PROVIDED DATA
....

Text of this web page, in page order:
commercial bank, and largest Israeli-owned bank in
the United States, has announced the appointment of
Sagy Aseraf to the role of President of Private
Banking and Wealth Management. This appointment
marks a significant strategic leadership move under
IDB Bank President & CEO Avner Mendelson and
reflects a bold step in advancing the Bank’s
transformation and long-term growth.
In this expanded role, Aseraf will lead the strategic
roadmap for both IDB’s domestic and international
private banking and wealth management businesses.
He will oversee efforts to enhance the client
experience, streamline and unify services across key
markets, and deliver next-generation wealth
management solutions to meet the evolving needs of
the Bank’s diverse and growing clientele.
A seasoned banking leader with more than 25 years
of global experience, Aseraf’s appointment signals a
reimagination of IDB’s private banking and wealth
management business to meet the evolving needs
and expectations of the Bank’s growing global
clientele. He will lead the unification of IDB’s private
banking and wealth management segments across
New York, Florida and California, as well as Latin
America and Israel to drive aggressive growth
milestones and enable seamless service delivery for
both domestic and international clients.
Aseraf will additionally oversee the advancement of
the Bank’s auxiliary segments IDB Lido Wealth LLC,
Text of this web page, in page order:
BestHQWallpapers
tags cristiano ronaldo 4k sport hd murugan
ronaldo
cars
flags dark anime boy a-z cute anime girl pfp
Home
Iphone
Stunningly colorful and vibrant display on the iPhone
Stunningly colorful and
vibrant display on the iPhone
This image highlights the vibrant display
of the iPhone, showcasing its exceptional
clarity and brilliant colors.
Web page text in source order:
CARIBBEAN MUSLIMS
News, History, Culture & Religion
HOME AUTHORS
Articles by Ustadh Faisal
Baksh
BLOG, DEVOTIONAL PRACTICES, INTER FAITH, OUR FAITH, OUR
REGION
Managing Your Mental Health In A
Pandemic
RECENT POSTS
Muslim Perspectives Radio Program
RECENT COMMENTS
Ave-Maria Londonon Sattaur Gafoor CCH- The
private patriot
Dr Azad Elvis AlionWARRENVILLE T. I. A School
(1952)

....

WHAT TO PRODUCE
Copy every line of the records above exactly.

RESPONSE FOR THIS EXERCISE
Text of this web page, in page order:
commercial bank, and largest Israeli-owned bank in
the United States, has announced the appointment of
Sagy Aseraf to the role of President of Private
Banking and Wealth Management. This appointment
marks a significant strategic leadership move under
IDB Bank President & CEO Avner Mendelson and
reflects a bold step in advancing the Bank’s
transformation and long-term growth.
In this expanded role, Aseraf will lead the strategic
roadmap for both IDB’s domestic and international
private banking and wealth management businesses.
He will oversee efforts to enhance the client
experience, streamline and unify services across key
markets, and deliver next-generation wealth
management solutions to meet the evolving needs of
the Bank’s diverse and growing clientele.
A seasoned banking leader with more than 25 years
of global experience, Aseraf’s appointment signals a
reimagination of IDB’s private banking and wealth
management business to meet the evolving needs
and expectations of the Bank’s growing global
clientele. He will lead the unification of IDB’s private
banking and wealth management segments across
New York, Florida and California, as well as Latin
America and Israel to drive aggressive growth
milestones and enable seamless service delivery for
both domestic and international clients.
Aseraf will additionally oversee the advancement of
the Bank’s auxiliary segments IDB Lido Wealth LLC,
Text of this web page, in page order:
BestHQWallpapers
tags cristiano ronaldo 4k sport hd murugan
ronaldo
cars
flags dark anime boy a-z cute anime girl pfp
Home
Iphone
Stunningly colorful and vibrant display on the iPhone
Stunningly colorful and
vibrant display on the iPhone
This image highlights the vibrant display
of the iPhone, showcasing its exceptional
clarity and brilliant colors.
Web page text in source order:
CARIBBEAN MUSLIMS
News, History, Culture & Religion
HOME AUTHORS
Articles by Ustadh Faisal
Baksh
BLOG, DEVOTIONAL PRACTICES, INTER FAITH, OUR FAITH, OUR
REGION
Managing Your Mental Health In A
Pandemic
RECENT POSTS
Muslim Perspectives Radio Program
RECENT COMMENTS
Ave-Maria Londonon Sattaur Gafoor CCH- The
private patriot
Dr Azad Elvis AlionWARRENVILLE T. I. A School
(1952)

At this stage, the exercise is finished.